WHAT TO WORK ON:
Within the entries below, please retype exactly the lines starting with the line that has "secret to the" and going on through the line that has "We found public", but not the pictures.

INPUT FOR THIS TASK:
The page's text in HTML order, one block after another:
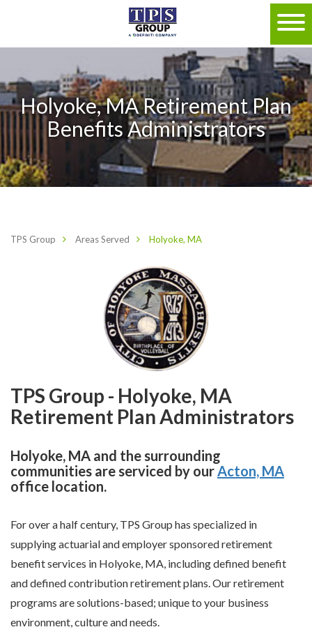
Holyoke, MA Retirement Plan
Benefits Administrators
TPS Group Areas Served Holyoke, MA
TPS Group - Holyoke, MA
Retirement Plan Administrators
Holyoke, MA and the surrounding
communities are serviced by ourActon, MA
office location.
For over a half century, TPS Group has specialized in
supplying actuarial and employer sponsored retirement
benefit services in Holyoke, MA, including defined benefit
and defined contribution retirement plans. Our retirement
programs are solutions-based; unique to your business
environment, culture and needs.
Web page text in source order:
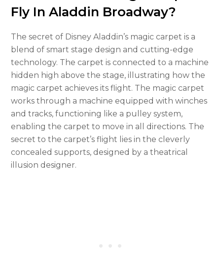
Fly In Aladdin Broadway?
The secret of Disney Aladdin’s magic carpet is a
blend of smart stage design and cutting-edge
technology. The carpet is connected to a machine
hidden high above the stage, illustrating how the
magic carpet achieves its flight. The magic carpet
works through a machine equipped with winches
and tracks, functioning like a pulley system,
enabling the carpet to move in all directions. The
secret to the carpet’s flight lies in the cleverly
concealed supports, designed by a theatrical
illusion designer.
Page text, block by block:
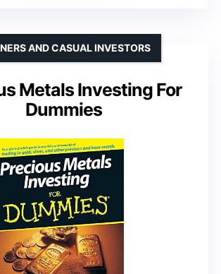
Metals Investing For
Dummies
AND CASUAL INVESTORS
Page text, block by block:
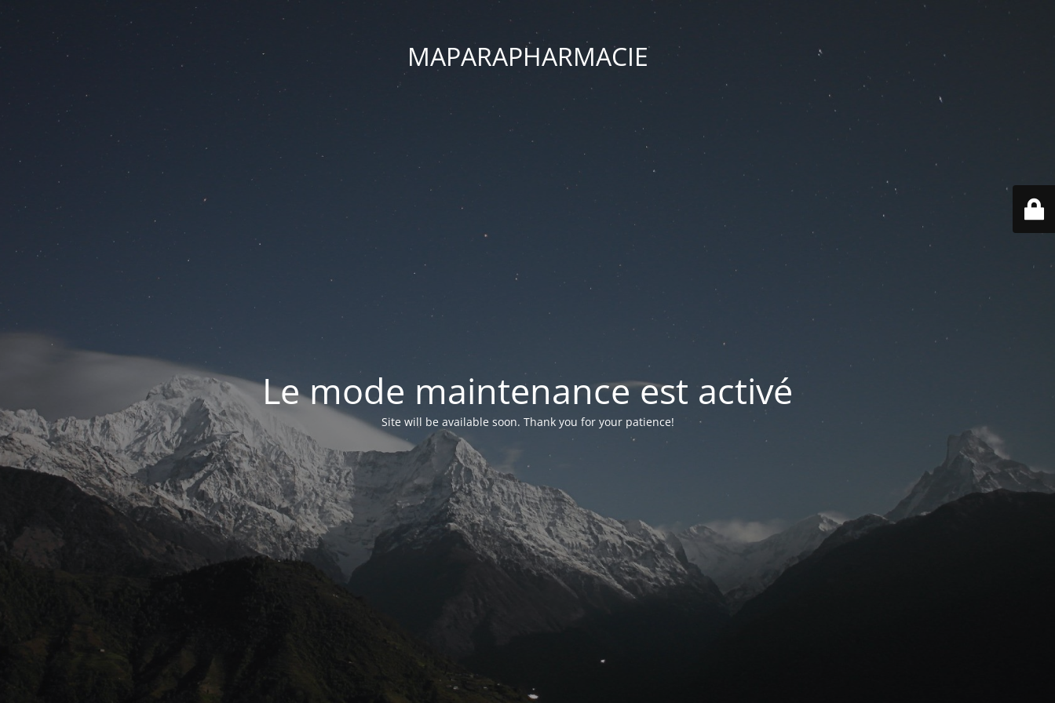
MAPARAPHARMACIE
Le mode maintenance est activé
Site will be available soon. Thank you for your patience!
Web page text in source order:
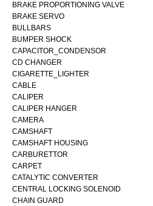
BRAKE PROPORTIONING VALVE
BRAKE SERVO
BULLBARS
BUMPER SHOCK
CAPACITOR_CONDENSOR
CD CHANGER
CIGARETTE_LIGHTER
CABLE
CALIPER
CALIPER HANGER
CAMERA
CAMSHAFT
CAMSHAFT HOUSING
CARBURETTOR
CARPET
CATALYTIC CONVERTER
CENTRAL LOCKING SOLENOID
CHAIN GUARD
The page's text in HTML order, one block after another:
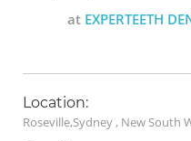
at EXPERTEETH
Location:
Roseville,Sydney , New South
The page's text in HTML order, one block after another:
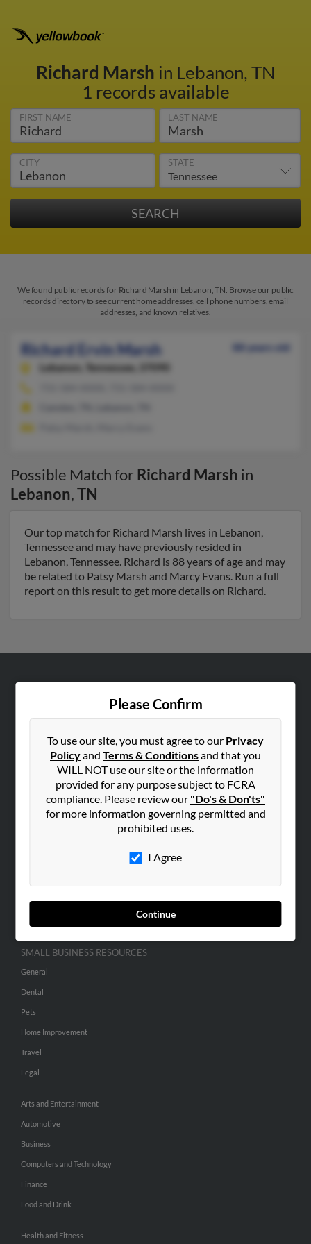
Richard Marsh in Lebanon, TN
1 records available
FIRST NAME LAST NAME
CITY STATE
We found public records for Richard Marsh in Lebanon, TN. Browse our public
records directory to see current home addresses, cell phone numbers, email
addresses, and known relatives.
Richard Ervin Marsh
88 years old
Lebanon,
Tennessee, 37090
Possible Match for Richard Marsh in
Lebanon,TN
Our top match for Richard Marsh lives in Lebanon,
Tennessee and may have previously resided in
Lebanon, Tennessee. Richard is 88 years of age and may
be related to Patsy Marsh and Marcy Evans. Run a full
report on this result to get more details on Richard.
Please Confirm
To use our site, you must agree to our Privacy
Policyand Terms & Conditionsand that you
WILL NOT use our site or the information
provided for any purpose subject to FCRA
compliance. Please review our "Do's & Don'ts"
for more information governing permitted and
prohibited uses.
I Agree
Continue
Contact Us
SEARCH TOOLS
People Search
Advertise With Us
SMALL BUSINESS RESOURCES
General
Dental
Pets
Home Improvement
Travel
Legal
Arts and Entertainment
Automotive
Business
Computers and Technology
Finance
Food and Drink
Health and Fitness
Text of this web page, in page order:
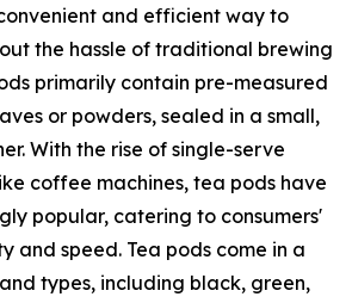
and efficient way to
the hassle of traditional brewing
primarily contain pre-measured
or powders, sealed in a small,
With the rise of single-serve
coffee machines, tea pods have
popular, catering to consumers'
and speed. Tea pods come in a
types, including black, green,
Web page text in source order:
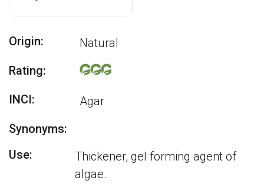
Origin:
Natural
Rating:
INCI:
Agar
Synonyms:
Use:
Thickener, gel forming agent of
algae.
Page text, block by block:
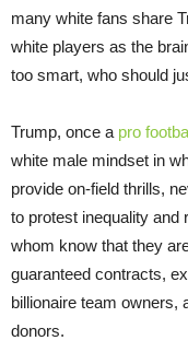
many white fans share
white players as the
too smart, who should
Trump, once a pro
white male mindset in
provide on-field thrills,
to protest inequality
whom know that they
guaranteed contracts,
billionaire team owners,
donors.
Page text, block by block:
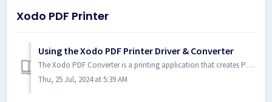
Xodo PDF Printer
Using the Xodo PDF Printer Driver & Converter
The Xodo PDF Converter is a printing application that creates PDF documents from any Microsoft Windows application. Powerful, fast, and easy to use, the Xod...
Thu, 25 Jul, 2024 at 5:39 AM
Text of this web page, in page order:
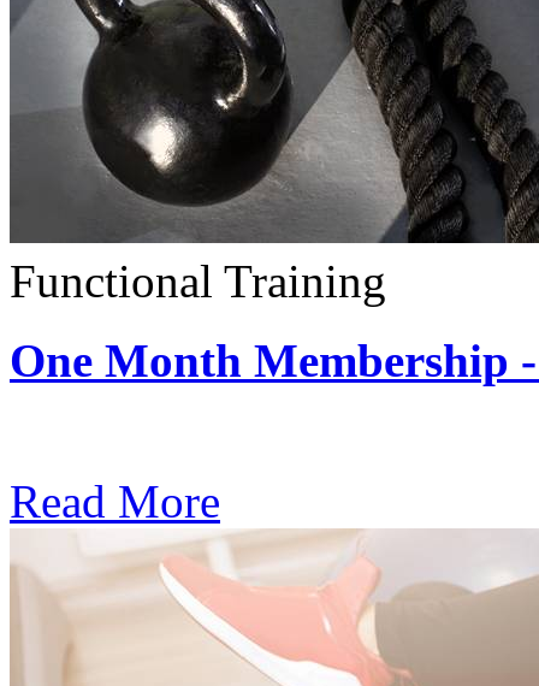
Functional Training
One Month Membership
Read More
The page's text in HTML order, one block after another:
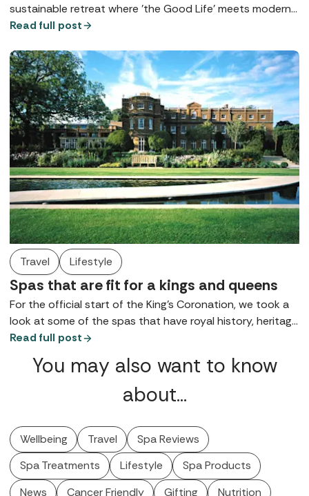
sustainable retreat where 'the Good Life' meets modern
hospitality on a former dairy farm - here's what you need
Read full post
Travel Lifestyle
Spas that are fit for a kings and queens
For the official start of the King’s Coronation, we took a
look at some of the spas that have royal history, heritage
and links, for wellbeing and pampering that’s fit for kings
Read full post
You may also want to know
about…
Wellbeing Travel
Spa Reviews
Spa Treatments
Lifestyle
Spa Products
News
Cancer Friendly Gifting Nutrition
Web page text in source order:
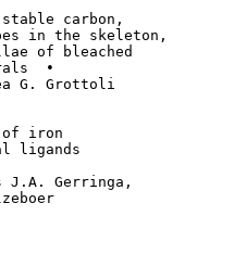
carbon,
in the skeleton,
of bleached
•
G. Grottoli
of iron
ligands
J.A. Gerringa,
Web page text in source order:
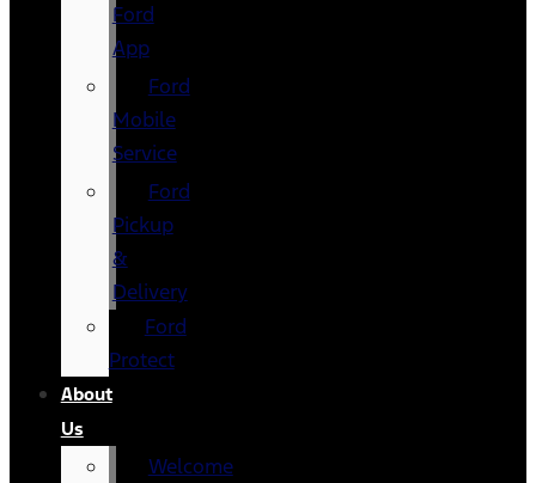
Ford
App
Ford
Mobile
Service
Ford
Pickup
&
Delivery
Ford
Protect
About
Us
Welcome
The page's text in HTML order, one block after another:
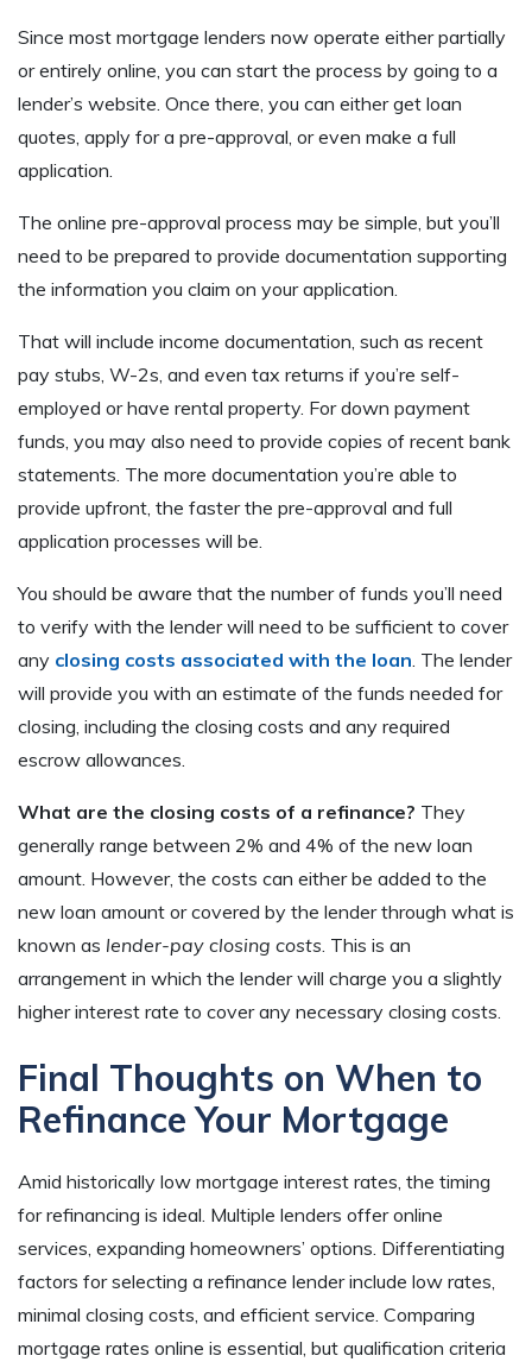
Since most mortgage lenders now operate either partially
or entirely online, you can start the process by going to a
lender’s website. Once there, you can either get loan
quotes, apply for a pre-approval, or even make a full
application.
The online pre-approval process may be simple, but you’ll
need to be prepared to provide documentation supporting
the information you claim on your application.
That will include income documentation, such as recent
pay stubs, W-2s, and even tax returns if you’re self-
employed or have rental property. For down payment
funds, you may also need to provide copies of recent bank
statements. The more documentation you’re able to
provide upfront, the faster the pre-approval and full
application processes will be.
You should be aware that the number of funds you’ll need
to verify with the lender will need to be sufficient to cover
any closing costs associated with the loan. The lender
will provide you with an estimate of the funds needed for
closing, including the closing costs and any required
escrow allowances.
What are the closing costs of a refinance? They
generally range between 2% and 4% of the new loan
amount. However, the costs can either be added to the
new loan amount or covered by the lender through what is
known as lender-pay closing costs. This is an
arrangement in which the lender will charge you a slightly
higher interest rate to cover any necessary closing costs.
Final Thoughts on When to
Refinance Your Mortgage
Amid historically low mortgage interest rates, the timing
for refinancing is ideal. Multiple lenders offer online
services, expanding homeowners’ options. Differentiating
factors for selecting a refinance lender include low rates,
minimal closing costs, and efficient service. Comparing
mortgage rates online is essential, but qualification criteria

SOLUTION FOR THIS EXERCISE:
secret to the carpet’s flight lies in the cleverly
concealed supports, designed by a theatrical
illusion designer.
Page text, block by block:
Metals Investing For
Dummies
AND CASUAL INVESTORS
Page text, block by block:
MAPARAPHARMACIE
Le mode maintenance est activé
Site will be available soon. Thank you for your patience!
Web page text in source order:
BRAKE PROPORTIONING VALVE
BRAKE SERVO
BULLBARS
BUMPER SHOCK
CAPACITOR_CONDENSOR
CD CHANGER
CIGARETTE_LIGHTER
CABLE
CALIPER
CALIPER HANGER
CAMERA
CAMSHAFT
CAMSHAFT HOUSING
CARBURETTOR
CARPET
CATALYTIC CONVERTER
CENTRAL LOCKING SOLENOID
CHAIN GUARD
The page's text in HTML order, one block after another:
at EXPERTEETH
Location:
Roseville,Sydney , New South
The page's text in HTML order, one block after another:
Richard Marsh in Lebanon, TN
1 records available
FIRST NAME LAST NAME
CITY STATE
We found public records for Richard Marsh in Lebanon, TN. Browse our public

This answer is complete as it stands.